#### Directions for this task
Output only the lines that run from the one with "documents. Humata AI can also summarize" to the final line of the material, exactly as they are written.

#### Given data
↓

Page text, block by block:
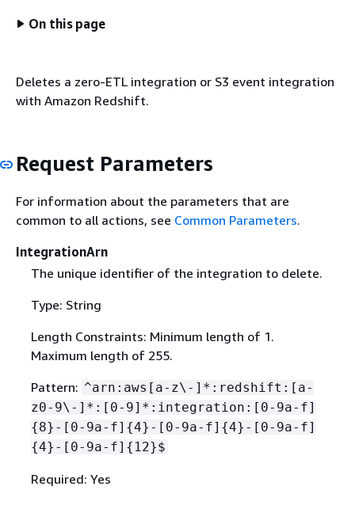
On this page
Deletes a zero-ETL integration or S3 event integration
with Amazon Redshift.
Request Parameters
For information about the parameters that are
common to all actions, see Common Parameters.
IntegrationArn
The unique identifier of the integration to delete.
Type: String
Length Constraints: Minimum length of 1.
Maximum length of 255.
Pattern: ^arn:aws[a-z\-]*:redshift:[a-
z0-9\-]*:[0-9]*:integration:[0-9a-f]
{8}-[0-9a-f] {4}-[0-9a-f] {4}-[0-9a-f]
{4}-[0-9a-f] { 12}$
Required: Yes
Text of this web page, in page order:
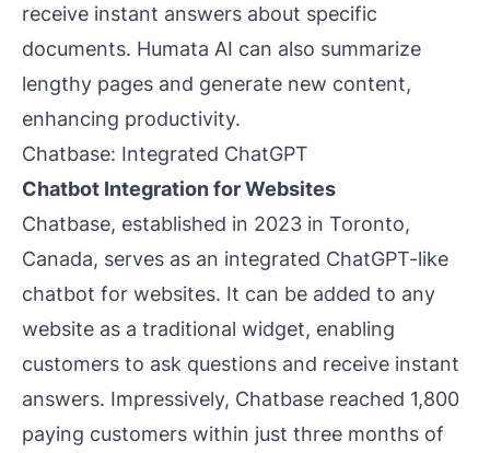
receive instant answers about specific
documents. Humata AI can also summarize
lengthy pages and generate new content,
enhancing productivity.
Chatbase: Integrated ChatGPT
Chatbot Integration for Websites
Chatbase, established in 2023 in Toronto,
Canada, serves as an integrated ChatGPT-like
chatbot for websites. It can be added to any
website as a traditional widget, enabling
customers to ask questions and receive instant
answers. Impressively, Chatbase reached 1,800
paying customers within just three months of

↑

#### Output of the task
documents. Humata AI can also summarize
lengthy pages and generate new content,
enhancing productivity.
Chatbase: Integrated ChatGPT
Chatbot Integration for Websites
Chatbase, established in 2023 in Toronto,
Canada, serves as an integrated ChatGPT-like
chatbot for websites. It can be added to any
website as a traditional widget, enabling
customers to ask questions and receive instant
answers. Impressively, Chatbase reached 1,800
paying customers within just three months of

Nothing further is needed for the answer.